Q: What’s your favorite new professional organizing trend?

A: I feel like this can change quite a bit. We’ve moved beyond minimalism at this point, but there’s a decor type called grandmillennial that’s actually about living with eclectic objects and stuff that we might think of as cluttery - like art and pillows and ceramics. You live with all these objects that you love, and it kind of comes together. I’ve adopted this a bit myself. My mother passed away last year and she lived in a house that my grandmother had also lived in. So I’ve been kind of decluttering two generations and I’ve found a lot of old antiques that I’ve incorporated into my home, and I really like the look and feel. It’s really nice living with the things you love. 

Q: What’s one thing you wish more people knew about professional organizing?
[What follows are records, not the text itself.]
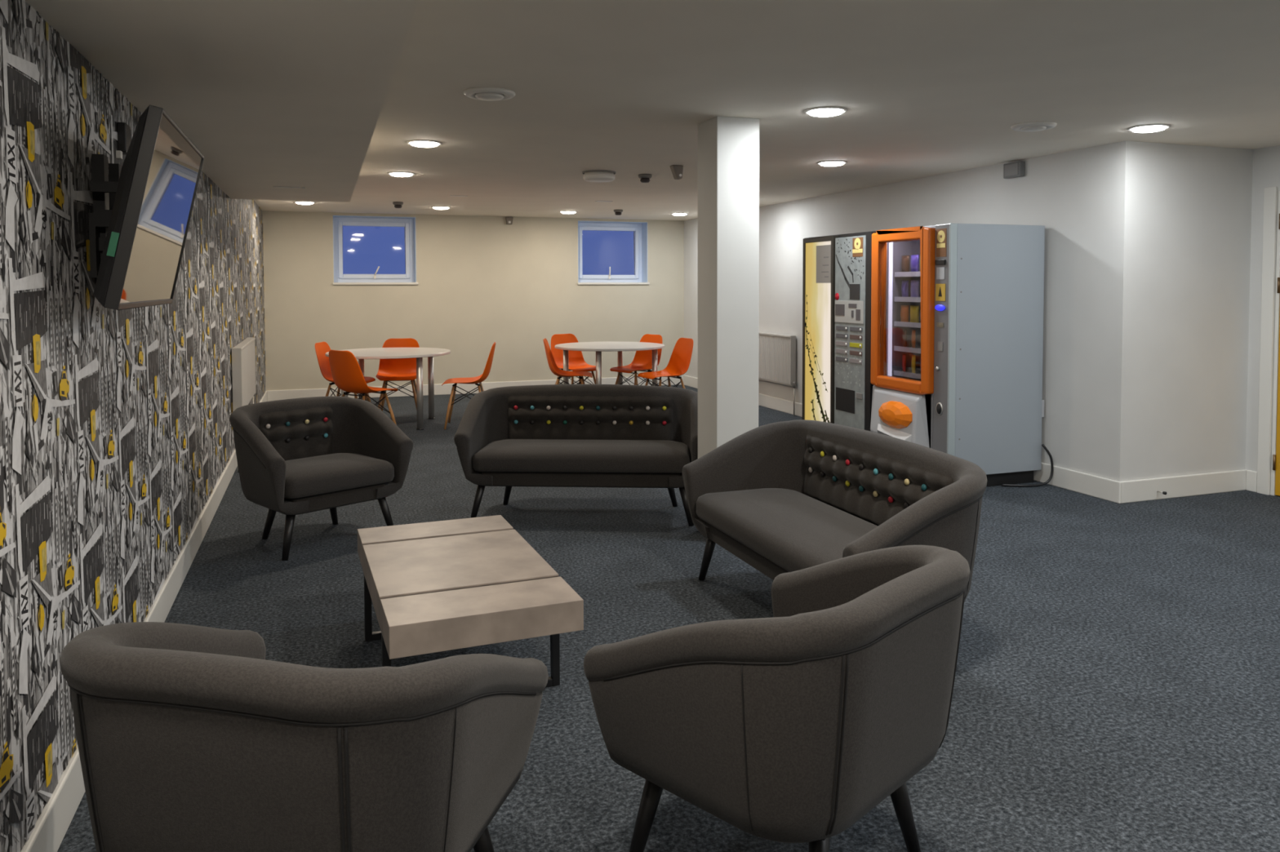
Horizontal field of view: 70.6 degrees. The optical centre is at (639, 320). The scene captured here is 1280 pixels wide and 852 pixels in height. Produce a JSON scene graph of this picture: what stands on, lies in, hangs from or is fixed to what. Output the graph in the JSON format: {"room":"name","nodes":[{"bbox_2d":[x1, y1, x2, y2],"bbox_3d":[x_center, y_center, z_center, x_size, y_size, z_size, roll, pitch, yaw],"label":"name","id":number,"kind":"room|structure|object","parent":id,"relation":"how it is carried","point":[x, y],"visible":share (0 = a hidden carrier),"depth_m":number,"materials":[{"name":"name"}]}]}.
{"room":"common room lounge","nodes":[
{"label":"common room lounge","id":0,"kind":"room"},
{"bbox_2d":[0,0,266,851],"bbox_3d":[-2.264,0.093,4.047,0.306,2.268,14.926,-1,2,-19],"label":"wall","id":1,"kind":"structure","parent":0,"point":[117,433],"depth_m":2.48,"materials":[{"name":"paper"}]},
{"bbox_2d":[115,121,130,159],"bbox_3d":[-1.760,-0.609,3.075,0.028,0.125,0.110,-1,2,-19],"label":"wall box","id":2,"kind":"object","parent":1,"relation":"attached to","point":[123,130],"visible":0.9,"depth_m":3.05,"materials":[{"name":"black plastic"}]},
{"bbox_2d":[20,391,267,851],"bbox_3d":[-2.089,1.158,4.070,0.018,0.138,14.176,-1,2,-19],"label":"baseboard","id":3,"kind":"structure","parent":1,"relation":"attached to","point":[51,826],"depth_m":2.44,"materials":[{"name":"white paint"}]},
{"bbox_2d":[88,104,204,310],"bbox_3d":[-1.476,-0.297,2.653,0.275,0.513,0.931,-1,2,-20],"label":"television","id":4,"kind":"object","parent":1,"relation":"attached to","point":[140,220],"visible":1,"depth_m":2.47,"materials":[{"name":"black plastic"}]},
{"bbox_2d":[231,337,256,472],"bbox_3d":[-3.245,0.638,7.421,0.078,0.920,1.598,-1,2,-19],"label":"radiator","id":5,"kind":"object","parent":1,"relation":"attached to","point":[243,354],"visible":0.8,"depth_m":7.01,"materials":[{"name":"white metal"}]},
{"bbox_2d":[232,337,255,351],"bbox_3d":[-3.241,0.188,7.406,0.066,0.020,1.500,-1,2,-19],"label":"grille","id":6,"kind":"object","parent":5,"relation":"attached to","point":[245,344],"depth_m":7.30,"materials":[{"name":"white metal"}]},
{"bbox_2d":[24,0,418,202],"bbox_3d":[-1.029,-0.864,2.248,0.870,0.220,10.183,-1,2,-19],"label":"ceiling","id":7,"kind":"structure","parent":0,"point":[271,93],"depth_m":2.79,"materials":[{"name":"paint"}]},
{"bbox_2d":[262,210,684,391],"bbox_3d":[-1.999,-0.211,11.808,5.367,2.268,0.450,-1,2,-19],"label":"wall","id":8,"kind":"structure","parent":0,"point":[482,282],"depth_m":11.51,"materials":[{"name":"beige paint"}]},
{"bbox_2d":[333,215,417,284],"bbox_3d":[-3.291,-0.866,11.221,1.009,0.841,0.292,-1,2,-19],"label":"window","id":9,"kind":"structure","parent":8,"relation":"in","point":[367,250],"depth_m":11.28,"materials":[{"name":"blue glass"}]},
{"bbox_2d":[266,374,683,401],"bbox_3d":[-1.919,0.861,11.629,5.331,0.138,0.018,-1,2,-19],"label":"baseboard","id":10,"kind":"structure","parent":8,"relation":"attached to","point":[439,389],"depth_m":11.43,"materials":[{"name":"white"}]},
{"bbox_2d":[505,217,513,224],"bbox_3d":[-1.681,-1.284,11.609,0.097,0.095,0.060,-1,2,-19],"label":"wall sensor","id":11,"kind":"object","parent":8,"relation":"attached to","point":[508,220],"visible":1,"depth_m":11.58,"materials":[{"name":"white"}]},
{"bbox_2d":[577,220,649,284],"bbox_3d":[-0.396,-0.911,12.240,1.010,0.845,0.292,-1,2,-19],"label":"window","id":12,"kind":"structure","parent":8,"relation":"in","point":[610,252],"depth_m":12.32,"materials":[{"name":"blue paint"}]},
{"bbox_2d":[57,385,1279,851],"bbox_3d":[0.966,1.271,5.310,7.400,0.200,15.076,-1,2,-19],"label":"floor","id":13,"kind":"structure","parent":0,"point":[1117,686],"depth_m":3.49,"materials":[{"name":"carpet"}]},
{"bbox_2d":[59,622,548,851],"bbox_3d":[-0.674,0.941,1.839,0.820,0.747,0.644,0,2,13],"label":"armchair","id":14,"kind":"object","parent":13,"relation":"on","point":[189,740],"visible":1,"depth_m":1.55,"materials":[{"name":"grey fabric"}]},
{"bbox_2d":[229,395,413,560],"bbox_3d":[-1.763,0.822,4.934,0.644,0.747,0.820,2,3,43],"label":"armchair","id":15,"kind":"object","parent":13,"relation":"on","point":[295,456],"visible":1,"depth_m":4.92,"materials":[{"name":"grey fabric"}]},
{"bbox_2d":[258,406,333,460],"bbox_3d":[-1.925,0.641,5.079,0.052,0.290,0.446,2,3,43],"label":"cushion","id":16,"kind":"object","parent":15,"relation":"on","point":[295,433],"depth_m":5.07,"materials":[{"name":"grey fabric"}]},
{"bbox_2d":[284,453,394,498],"bbox_3d":[-1.722,0.821,4.896,0.496,0.136,0.626,2,3,43],"label":"seat cushion","id":17,"kind":"object","parent":15,"relation":"on","point":[306,475],"depth_m":4.78,"materials":[{"name":"grey fabric"}]},
{"bbox_2d":[315,342,375,401],"bbox_3d":[-2.957,0.627,9.045,0.514,0.820,0.465,0,2,2],"label":"dining chair","id":18,"kind":"object","parent":13,"relation":"on","point":[322,348],"visible":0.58,"depth_m":9.05,"materials":[{"name":"orange plastic"}]},
{"bbox_2d":[328,350,398,425],"bbox_3d":[-2.502,0.661,8.146,0.465,0.820,0.514,1,3,34],"label":"dining chair","id":19,"kind":"object","parent":13,"relation":"on","point":[346,372],"visible":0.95,"depth_m":7.96,"materials":[{"name":"orange plastic"}]},
{"bbox_2d":[324,347,450,430],"bbox_3d":[-2.493,0.670,8.993,1.200,0.730,1.200,0,2,-4],"label":"dining table","id":20,"kind":"object","parent":13,"relation":"on","point":[361,354],"visible":0.79,"depth_m":8.76,"materials":[{"name":"grey laminate"}]},
{"bbox_2d":[375,337,419,411],"bbox_3d":[-2.521,0.609,9.473,0.465,0.820,0.514,-1,2,-10],"label":"dining chair","id":21,"kind":"object","parent":13,"relation":"on","point":[398,369],"visible":0.79,"depth_m":9.61,"materials":[{"name":"orange plastic"}]},
{"bbox_2d":[441,342,495,429],"bbox_3d":[-1.678,0.629,8.902,0.514,0.820,0.465,0,2,-7],"label":"dining chair","id":22,"kind":"object","parent":13,"relation":"on","point":[483,376],"visible":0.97,"depth_m":8.78,"materials":[{"name":"orange plastic"}]},
{"bbox_2d":[357,515,583,688],"bbox_3d":[-0.671,1.064,3.303,0.600,0.381,1.150,-1,2,-22],"label":"coffee table","id":23,"kind":"object","parent":13,"relation":"on","point":[432,587],"visible":0.93,"depth_m":3.03,"materials":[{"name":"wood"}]},
{"bbox_2d":[542,338,592,384],"bbox_3d":[-0.761,0.601,9.551,0.514,0.820,0.465,0,2,-2],"label":"dining chair","id":24,"kind":"object","parent":13,"relation":"on","point":[554,369],"visible":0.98,"depth_m":9.61,"materials":[{"name":"orange plastic"}]},
{"bbox_2d":[551,333,595,384],"bbox_3d":[-0.743,0.571,10.338,0.465,0.820,0.514,-2,3,-40],"label":"dining chair","id":25,"kind":"object","parent":13,"relation":"on","point":[577,362],"visible":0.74,"depth_m":10.46,"materials":[{"name":"orange plastic"}]},
{"bbox_2d":[453,384,697,526],"bbox_3d":[-0.327,0.792,5.453,1.450,0.759,0.645,0,2,3],"label":"sofa","id":26,"kind":"object","parent":13,"relation":"on","point":[621,436],"visible":0.91,"depth_m":5.48,"materials":[{"name":"grey fabric"}]},
{"bbox_2d":[472,439,689,473],"bbox_3d":[-0.330,0.798,5.398,1.256,0.136,0.495,0,2,3],"label":"seat cushion","id":27,"kind":"object","parent":26,"relation":"on","point":[489,455],"depth_m":5.18,"materials":[{"name":"grey fabric"}]},
{"bbox_2d":[507,395,673,440],"bbox_3d":[-0.315,0.615,5.667,1.052,0.290,0.052,0,2,3],"label":"cushion","id":28,"kind":"object","parent":26,"relation":"on","point":[529,417],"depth_m":5.66,"materials":[{"name":"grey fabric"}]},
{"bbox_2d":[555,342,664,386],"bbox_3d":[-0.329,0.629,9.893,1.200,0.730,1.200,-2,3,-33],"label":"dining table","id":29,"kind":"object","parent":13,"relation":"on","point":[597,347],"visible":0.59,"depth_m":9.75,"materials":[{"name":"grey laminate"}]},
{"bbox_2d":[609,333,662,385],"bbox_3d":[-0.029,0.574,10.207,0.514,0.820,0.465,-2,3,-41],"label":"dining chair","id":30,"kind":"object","parent":13,"relation":"on","point":[642,360],"visible":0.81,"depth_m":10.32,"materials":[{"name":"orange plastic"}]},
{"bbox_2d":[637,337,693,388],"bbox_3d":[0.281,0.600,9.516,0.514,0.820,0.465,-1,3,-27],"label":"dining chair","id":31,"kind":"object","parent":13,"relation":"on","point":[679,362],"visible":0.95,"depth_m":9.61,"materials":[{"name":"orange plastic"}]},
{"bbox_2d":[697,115,759,458],"bbox_3d":[0.481,0.051,4.954,0.250,2.268,0.262,-1,2,-19],"label":"column","id":32,"kind":"structure","parent":13,"relation":"on","point":[728,147],"depth_m":4.83,"materials":[{"name":"paint"}]},
{"bbox_2d":[583,545,970,851],"bbox_3d":[0.378,0.925,2.170,0.644,0.747,0.820,2,3,44],"label":"armchair","id":33,"kind":"object","parent":13,"relation":"on","point":[793,726],"visible":1,"depth_m":1.88,"materials":[{"name":"grey fabric"}]},
{"bbox_2d":[682,419,986,602],"bbox_3d":[0.744,0.859,3.694,0.645,0.759,1.470,-1,2,-20],"label":"sofa","id":34,"kind":"object","parent":13,"relation":"on","point":[781,497],"visible":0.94,"depth_m":3.72,"materials":[{"name":"grey fabric"}]},
{"bbox_2d":[696,488,877,572],"bbox_3d":[0.692,0.863,3.676,0.495,0.136,1.276,-1,2,-20],"label":"seat cushion","id":35,"kind":"object","parent":34,"relation":"on","point":[790,530],"depth_m":3.70,"materials":[{"name":"grey fabric"}]},
{"bbox_2d":[804,434,953,524],"bbox_3d":[0.952,0.686,3.762,0.052,0.290,1.055,-1,2,-20],"label":"cushion","id":36,"kind":"object","parent":34,"relation":"on","point":[871,484],"depth_m":3.76,"materials":[{"name":"grey fabric"}]},
{"bbox_2d":[802,231,876,431],"bbox_3d":[1.934,0.192,7.422,0.789,1.785,1.009,-1,2,-19],"label":"machine","id":37,"kind":"object","parent":13,"relation":"on","point":[837,388],"visible":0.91,"depth_m":7.25,"materials":[{"name":"black plastic"}]},
{"bbox_2d":[804,240,831,422],"bbox_3d":[1.500,0.139,7.548,0.031,1.585,0.445,-1,2,-19],"label":"picture","id":38,"kind":"object","parent":37,"relation":"attached to","point":[817,253],"depth_m":7.54,"materials":[{"name":"yellow"}]},
{"bbox_2d":[802,235,838,423],"bbox_3d":[1.501,0.133,7.545,0.052,1.660,0.485,-1,2,-19],"label":"panel","id":39,"kind":"object","parent":37,"relation":"attached to","point":[819,262],"depth_m":7.52,"materials":[{"name":"brown metal"}]},
{"bbox_2d":[835,355,861,386],"bbox_3d":[1.639,0.377,7.107,0.001,0.254,0.367,-1,2,-19],"label":"print","id":40,"kind":"object","parent":37,"relation":"attached to","point":[836,355],"depth_m":7.10},
{"bbox_2d":[835,239,863,288],"bbox_3d":[1.639,-0.445,7.071,0.001,0.397,0.408,-1,2,-19],"label":"print","id":41,"kind":"object","parent":37,"relation":"attached to","point":[849,252],"depth_m":7.07,"materials":[{"name":"grey"}]},
{"bbox_2d":[870,222,1044,486],"bbox_3d":[2.209,0.229,6.486,0.932,1.784,0.880,-1,2,-19],"label":"machine","id":42,"kind":"object","parent":13,"relation":"on","point":[957,309],"visible":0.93,"depth_m":6.13,"materials":[{"name":"silver metal"}]},
{"bbox_2d":[870,385,931,448],"bbox_3d":[1.825,0.713,6.469,0.093,0.460,0.690,-1,2,-19],"label":"panel","id":43,"kind":"object","parent":42,"relation":"attached to","point":[913,405],"depth_m":6.29,"materials":[{"name":"grey plastic"}]},
{"bbox_2d":[936,402,942,415],"bbox_3d":[2.011,0.593,6.069,0.004,0.086,0.065,-1,2,-19],"label":"lock","id":44,"kind":"object","parent":42,"relation":"on","point":[939,405],"depth_m":6.06,"materials":[{"name":"silver metal"}]},
{"bbox_2d":[1041,400,1044,417],"bbox_3d":[2.749,0.609,6.253,0.080,0.120,0.049,-1,2,-19],"label":"socket","id":45,"kind":"object","parent":42,"relation":"attached to","point":[1042,401],"depth_m":6.24,"materials":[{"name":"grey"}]},
{"bbox_2d":[1001,444,1053,487],"bbox_3d":[2.649,0.990,6.167,0.359,0.283,0.065,-1,2,-9],"label":"power cable","id":46,"kind":"object","parent":13,"relation":"on","point":[1042,445],"visible":1,"depth_m":6.16,"materials":[{"name":"black plastic"}]},
{"bbox_2d":[253,0,1279,220],"bbox_3d":[0.960,-1.220,5.213,7.400,0.250,15.076,-1,2,-19],"label":"ceiling","id":47,"kind":"structure","parent":0,"point":[926,88],"depth_m":4.15,"materials":[{"name":"paint"}]},
{"bbox_2d":[293,200,315,204],"bbox_3d":[-3.547,-1.243,9.556,0.216,0.023,0.216,-1,2,-19],"label":"recessed light","id":48,"kind":"object","parent":47,"relation":"in","point":[304,202],"visible":1,"depth_m":9.50,"materials":[{"name":"white plastic"}]},
{"bbox_2d":[296,201,313,204],"bbox_3d":[-3.547,-1.242,9.556,0.177,0.022,0.177,-1,2,-19],"label":"diffuser","id":49,"kind":"object","parent":48,"relation":"attached to","point":[298,202],"depth_m":9.50,"materials":[{"name":"white plastic"}]},
{"bbox_2d":[392,201,403,208],"bbox_3d":[-2.566,-1.226,9.583,0.110,0.064,0.110,-1,2,-19],"label":"detector","id":50,"kind":"object","parent":47,"relation":"attached to","point":[397,204],"visible":1,"depth_m":9.55,"materials":[{"name":"grey plastic"}]},
{"bbox_2d":[386,171,415,177],"bbox_3d":[-1.884,-1.152,7.132,0.216,0.023,0.216,-1,2,-19],"label":"recessed light","id":51,"kind":"object","parent":47,"relation":"in","point":[401,174],"visible":1,"depth_m":7.08,"materials":[{"name":"white plastic"}]},
{"bbox_2d":[390,173,413,177],"bbox_3d":[-1.884,-1.152,7.132,0.177,0.022,0.177,-1,2,-19],"label":"diffuser","id":52,"kind":"object","parent":51,"relation":"attached to","point":[401,175],"depth_m":7.08,"materials":[{"name":"white plastic"}]},
{"bbox_2d":[406,139,442,147],"bbox_3d":[-1.338,-1.093,5.604,0.216,0.023,0.216,-1,2,-19],"label":"recessed light","id":53,"kind":"object","parent":47,"relation":"in","point":[418,143],"visible":1,"depth_m":5.55,"materials":[{"name":"white plastic"}]},
{"bbox_2d":[409,141,439,147],"bbox_3d":[-1.338,-1.093,5.604,0.177,0.022,0.177,-1,2,-19],"label":"diffuser","id":54,"kind":"object","parent":53,"relation":"attached to","point":[418,144],"depth_m":5.56,"materials":[{"name":"white plastic"}]},
{"bbox_2d":[431,206,450,209],"bbox_3d":[-2.252,-1.272,10.224,0.216,0.023,0.216,-1,2,-19],"label":"recessed light","id":55,"kind":"object","parent":47,"relation":"in","point":[433,207],"visible":1,"depth_m":10.16,"materials":[{"name":"white plastic"}]},
{"bbox_2d":[432,207,448,209],"bbox_3d":[-2.252,-1.272,10.224,0.177,0.022,0.177,-1,2,-19],"label":"diffuser","id":56,"kind":"object","parent":55,"relation":"attached to","point":[438,208],"depth_m":10.17,"materials":[{"name":"white plastic"}]},
{"bbox_2d":[449,195,467,196],"bbox_3d":[-1.789,-1.232,8.924,0.170,0.004,0.070,-1,2,-19],"label":"plate","id":57,"kind":"object","parent":47,"relation":"attached to","point":[450,195],"visible":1,"depth_m":8.94,"materials":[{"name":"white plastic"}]},
{"bbox_2d":[463,87,515,101],"bbox_3d":[-0.693,-1.035,4.160,0.236,0.030,0.236,-1,2,-19],"label":"ceiling vent","id":58,"kind":"object","parent":47,"relation":"in","point":[490,94],"visible":1,"depth_m":4.11,"materials":[{"name":"white plastic"}]},
{"bbox_2d":[559,210,577,213],"bbox_3d":[-0.863,-1.301,10.883,0.216,0.023,0.216,-1,2,-19],"label":"recessed light","id":59,"kind":"object","parent":47,"relation":"in","point":[564,211],"visible":1,"depth_m":10.82,"materials":[{"name":"white plastic"}]},
{"bbox_2d":[561,211,575,213],"bbox_3d":[-0.863,-1.301,10.883,0.177,0.022,0.177,-1,2,-19],"label":"diffuser","id":60,"kind":"object","parent":59,"relation":"attached to","point":[564,212],"depth_m":10.82,"materials":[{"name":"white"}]},
{"bbox_2d":[582,169,616,182],"bbox_3d":[-0.321,-1.129,7.083,0.264,0.072,0.264,-1,2,-19],"label":"smoke detector","id":61,"kind":"object","parent":47,"relation":"attached to","point":[591,175],"visible":1,"depth_m":6.99,"materials":[{"name":"white plastic"}]},
{"bbox_2d":[613,209,622,215],"bbox_3d":[-0.256,-1.272,10.627,0.110,0.064,0.110,-1,2,-19],"label":"detector","id":62,"kind":"object","parent":47,"relation":"attached to","point":[618,212],"visible":1,"depth_m":10.59,"materials":[{"name":"grey plastic"}]},
{"bbox_2d":[638,173,652,182],"bbox_3d":[0.041,-1.141,7.254,0.110,0.064,0.110,-1,2,-19],"label":"detector","id":63,"kind":"object","parent":47,"relation":"attached to","point":[645,178],"visible":1,"depth_m":7.22,"materials":[{"name":"grey plastic"}]},
{"bbox_2d":[670,164,683,179],"bbox_3d":[0.273,-1.102,6.712,0.086,0.100,0.075,-1,2,-19],"label":"sensor","id":64,"kind":"object","parent":47,"relation":"attached to","point":[677,171],"visible":1,"depth_m":6.68,"materials":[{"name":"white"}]},
{"bbox_2d":[671,213,688,215],"bbox_3d":[0.492,-1.318,11.221,0.216,0.023,0.216,-1,2,-19],"label":"recessed light","id":65,"kind":"object","parent":47,"relation":"in","point":[673,214],"visible":1,"depth_m":11.16,"materials":[{"name":"white plastic"}]},
{"bbox_2d":[672,213,686,215],"bbox_3d":[0.492,-1.318,11.221,0.177,0.022,0.177,-1,2,-19],"label":"diffuser","id":66,"kind":"object","parent":65,"relation":"attached to","point":[673,214],"depth_m":11.18,"materials":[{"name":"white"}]},
{"bbox_2d":[804,106,847,116],"bbox_3d":[0.946,-1.060,4.607,0.216,0.023,0.216,-1,2,-19],"label":"recessed light","id":67,"kind":"object","parent":47,"relation":"in","point":[826,111],"visible":1,"depth_m":4.55,"materials":[{"name":"white plastic"}]},
{"bbox_2d":[808,108,843,116],"bbox_3d":[0.946,-1.060,4.607,0.177,0.022,0.177,-1,2,-19],"label":"diffuser","id":68,"kind":"object","parent":67,"relation":"attached to","point":[813,112],"depth_m":4.56,"materials":[{"name":"white plastic"}]},
{"bbox_2d":[817,160,847,166],"bbox_3d":[1.394,-1.137,6.560,0.216,0.023,0.216,-1,2,-19],"label":"recessed light","id":69,"kind":"object","parent":47,"relation":"in","point":[834,162],"visible":1,"depth_m":6.50,"materials":[{"name":"white plastic"}]},
{"bbox_2d":[819,161,844,166],"bbox_3d":[1.394,-1.137,6.560,0.177,0.022,0.177,-1,2,-19],"label":"diffuser","id":70,"kind":"object","parent":69,"relation":"attached to","point":[823,163],"depth_m":6.51,"materials":[{"name":"white plastic"}]},
{"bbox_2d":[1010,121,1057,131],"bbox_3d":[2.200,-1.077,5.049,0.236,0.030,0.236,-1,2,-19],"label":"ceiling vent","id":71,"kind":"object","parent":47,"relation":"in","point":[1033,126],"visible":1,"depth_m":5.00,"materials":[{"name":"white plastic"}]},
{"bbox_2d":[1127,124,1170,133],"bbox_3d":[2.883,-1.085,5.120,0.216,0.023,0.216,-1,2,-19],"label":"recessed light","id":72,"kind":"object","parent":47,"relation":"in","point":[1148,127],"visible":1,"depth_m":5.07,"materials":[{"name":"white plastic"}]},
{"bbox_2d":[1131,125,1166,133],"bbox_3d":[2.883,-1.085,5.120,0.177,0.022,0.177,-1,2,-19],"label":"diffuser","id":73,"kind":"object","parent":72,"relation":"attached to","point":[1142,129],"depth_m":5.08,"materials":[{"name":"white plastic"}]},
{"bbox_2d":[684,141,1253,481],"bbox_3d":[2.482,-0.137,9.622,1.633,2.268,7.855,-1,2,-19],"label":"wall","id":74,"kind":"structure","parent":0,"point":[1147,248],"depth_m":5.92,"materials":[{"name":"white paint"}]},
{"bbox_2d":[758,332,795,416],"bbox_3d":[1.411,0.558,10.121,0.078,0.845,1.348,-1,2,-19],"label":"radiator","id":75,"kind":"object","parent":74,"relation":"attached to","point":[776,352],"visible":0.64,"depth_m":9.79,"materials":[{"name":"white metal"}]},
{"bbox_2d":[759,332,790,337],"bbox_3d":[1.404,0.146,10.103,0.066,0.020,1.250,-1,2,-19],"label":"grille","id":76,"kind":"object","parent":75,"relation":"attached to","point":[762,335],"depth_m":9.91,"materials":[{"name":"white metal"}]},
{"bbox_2d":[683,374,1121,503],"bbox_3d":[1.809,0.951,9.098,0.018,0.138,7.273,-1,2,-19],"label":"baseboard","id":77,"kind":"structure","parent":74,"relation":"attached to","point":[1103,488],"depth_m":6.08,"materials":[{"name":"white"}]},
{"bbox_2d":[1003,160,1025,178],"bbox_3d":[2.682,-1.081,6.480,0.048,0.106,0.170,-1,2,-19],"label":"alarm box","id":78,"kind":"object","parent":74,"relation":"attached to","point":[1016,169],"visible":1,"depth_m":6.45,"materials":[{"name":"grey plastic"}]},
{"bbox_2d":[1120,469,1246,503],"bbox_3d":[3.542,1.073,5.865,1.099,0.138,0.018,-1,2,-19],"label":"baseboard","id":79,"kind":"structure","parent":74,"relation":"attached to","point":[1144,490],"depth_m":5.85,"materials":[{"name":"white wood"}]},
{"bbox_2d":[1245,145,1279,495],"bbox_3d":[5.456,0.121,2.842,0.534,2.268,6.921,-1,2,-19],"label":"wall","id":80,"kind":"structure","parent":0,"point":[1266,161],"depth_m":5.96,"materials":[{"name":"white paint"}]},
{"bbox_2d":[1245,470,1257,492],"bbox_3d":[4.066,1.067,6.002,0.018,0.138,0.073,-1,2,-19],"label":"baseboard","id":81,"kind":"structure","parent":80,"relation":"attached to","point":[1251,476],"depth_m":5.99,"materials":[{"name":"white"}]},
{"bbox_2d":[1257,186,1279,496],"bbox_3d":[4.315,0.154,5.431,0.219,2.005,1.098,-1,2,-19],"label":"door","id":82,"kind":"structure","parent":80,"relation":"in","point":[1271,201],"depth_m":5.87,"materials":[{"name":"white wood"}]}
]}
A: I wish professional organizing was as commonplace as hiring someone like a landscaper or an interior decorator or a housekeeper. I wish it was a little more mainstream because it really is pretty magical to have a non-judgmental person come in your home and just help you process what you love and don’t love about your space. It’s a lot harder to do it alone. You’re so used to the objects in your house, you sometimes don’t really examine your stuff and so it just kind of sits there. Having someone come in and really question “well do you still really love this” really is wonderful, and I just wish more people used our services. People also shouldn’t feel any shame hiring a professional organizer. Some people think “oh if I need to hire an organizer it’s because I’m so messy”, but it isn’t that. It’s just a very pleasant experience having someone else put a second set of eyes on your stuff!

Q: If you weren’t a professional organizer, what else would you be doing?

A: I love being my own boss, so it would be something in that capacity. Pie in the sky crazy I’d say an archeologist or a detective, because what is so fun about being an organizer and working in the more heavily cluttered spaces is that you really do start to unearth the function of the home. Sometimes working on Hoarders I’ll clear something out that hasn’t been cleared out since 1970 or 1980. In someways you really are digging through some old possessions like an archeologist would, asking things like “what is this object and how’d this get here?” It’s a similar feeling of uncovering the past. 

Q: What professional organizing resources would you suggest for our readers?

A: Oh gosh there’s so many! The Marie Kondo shows on Netflix are a really great starting point. She also has really great resources more generally, like her blog and her courses and her books. She really gets to the mindset of focusing on what you really love and what to keep when you’re downsizing. So I would definitely start there.